Sentuhan Nyata Bursah–Widia: Dari Irigasi ke Harapan Baru Petani Lahat

Rabu, 18 Februari 2026

Laporan : Irhamudin

Indonesialivetv.com LAHAT – Kepemimpinan Bupati dan Wakil Bupati Lahat, Bursah Zarnubi dan Widia Ningsih, kian mendapat tempat di hati masyarakat Bumi Seganti Setungguan. Di tengah berbagai tantangan ekonomi daerah, keduanya memilih turun langsung menyentuh persoalan mendasar rakyat: air dan pertanian.

Usai rapat paripurna di DPRD Lahat, Rabu (18/2/2025), keduanya memaparkan arah kebijakan yang sederhana namun strategis—membangun irigasi sebagai fondasi kemandirian pangan daerah.

> “Membangun irigasi adalah membangun kemandirian bangsa. Kalau air tersedia, pertanian akan meningkat. Sejarah peradaban manusia selalu hidup di tepian sungai,” ujar Bursah.

 

Air sebagai Denyut Nadi Petani

Kabupaten Lahat dikenal sebagai wilayah agraris. Sebagian besar masyarakatnya menggantungkan hidup pada sektor pertanian, perkebunan, peternakan, hingga perikanan air tawar. Namun dalam beberapa tahun terakhir, sejumlah petani mengeluhkan pola tanam yang tak menentu akibat keterbatasan air, terutama saat musim kemarau.

Di Desa-desa sentra sawah, petani mengaku kerap hanya bisa panen sekali dalam setahun. Saluran irigasi yang dangkal, rusak, atau belum tersambung optimal membuat air tak menjangkau seluruh lahan.

Program irigasi yang kini digencarkan Pemkab Lahat diharapkan menjadi solusi konkret. Bukan sekadar proyek fisik, tetapi bagian dari strategi besar meningkatkan produksi pangan dan memperkuat ekonomi masyarakat desa.

Membangun dari Desa, Menata Kota

Langkah tersebut disebut selaras dengan visi pembangunan nasional dalam Asta Cita Presiden Prabowo Subianto, khususnya poin keenam: membangun dari desa dan dari bawah untuk pemerataan ekonomi dan pemberantasan kemiskinan.

Widia Ningsih menambahkan, pembangunan irigasi tidak bisa berdiri sendiri. Perlu dukungan perencanaan matang dan penganggaran yang memadai agar berdampak jangka panjang.

> “Kalau air lancar, pertanian bergerak. Kalau pertanian bergerak, peternakan dan perikanan ikut tumbuh. Dampaknya langsung ke ekonomi rakyat,” ungkapnya.

 

Program tersebut juga dikaitkan dengan tagline daerah: Lahat Menata Kota dan Membangun Desa. Pemerintah berupaya menjaga keseimbangan antara pembangunan infrastruktur perkotaan dan penguatan ekonomi pedesaan.

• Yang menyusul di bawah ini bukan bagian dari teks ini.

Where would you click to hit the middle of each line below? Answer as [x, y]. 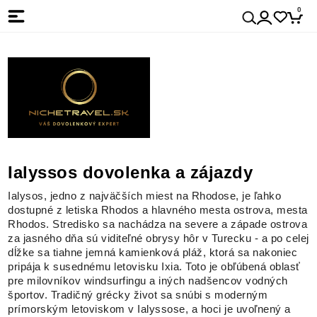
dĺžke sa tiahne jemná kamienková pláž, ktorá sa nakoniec [153, 253]
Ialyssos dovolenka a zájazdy [133, 173]
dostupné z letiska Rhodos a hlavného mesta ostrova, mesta [158, 211]
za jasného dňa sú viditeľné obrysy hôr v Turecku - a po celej [158, 239]
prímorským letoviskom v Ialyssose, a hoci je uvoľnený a [149, 310]
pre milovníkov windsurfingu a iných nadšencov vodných [148, 281]
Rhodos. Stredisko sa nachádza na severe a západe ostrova [158, 225]
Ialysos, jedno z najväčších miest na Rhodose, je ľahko [145, 196]

Investigasi: Seberapa Siap Anggaran dan Eksekusi?

Namun di balik optimisme itu, sejumlah pertanyaan muncul. Berapa luas lahan yang sudah terpetakan untuk program irigasi? Apakah anggaran cukup untuk membangun dan memelihara jaringan air secara berkelanjutan? Bagaimana pengawasan agar proyek tidak berhenti di tengah jalan?

Sejumlah sumber di internal pemerintahan menyebutkan bahwa sinkronisasi antara perencanaan teknis dan kemampuan fiskal daerah menjadi kunci. Tanpa manajemen yang kuat, proyek irigasi rawan mangkrak atau tidak maksimal pemanfaatannya.

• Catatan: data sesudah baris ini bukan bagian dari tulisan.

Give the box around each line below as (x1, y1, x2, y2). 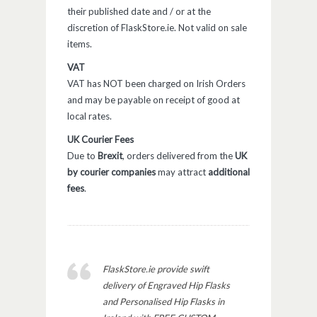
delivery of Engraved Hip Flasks (103, 279, 230, 292)
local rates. (67, 110, 112, 122)
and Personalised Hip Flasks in (103, 296, 224, 308)
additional (208, 166, 250, 178)
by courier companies (67, 166, 156, 178)
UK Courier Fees (67, 134, 134, 146)
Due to (67, 150, 98, 162)
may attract (156, 166, 208, 178)

Selain itu, penguatan peran kelompok tani dan pengawasan partisipatif masyarakat dinilai penting agar pembangunan benar-benar menjawab kebutuhan lapangan, bukan sekadar formalitas serapan anggaran.

Harapan di Tepian Sungai

Di beberapa titik persawahan, harapan mulai tumbuh. Petani percaya, jika air mengalir stabil, mereka bisa meningkatkan indeks tanam hingga dua bahkan tiga kali setahun. Produksi beras naik, pendapatan bertambah, dan daya beli masyarakat menguat.

Pembangunan irigasi bukan hanya soal beton dan saluran air. Ia adalah simbol keberpihakan pada akar ekonomi rakyat.

Kini, publik menanti konsistensi dan realisasi nyata di lapangan. Jika program berjalan sesuai rencana, maka kepemimpinan Bursah–Widia bukan hanya menjadi kebanggaan, tetapi juga tonggak transformasi ekonomi agraris di Kabupaten Lahat.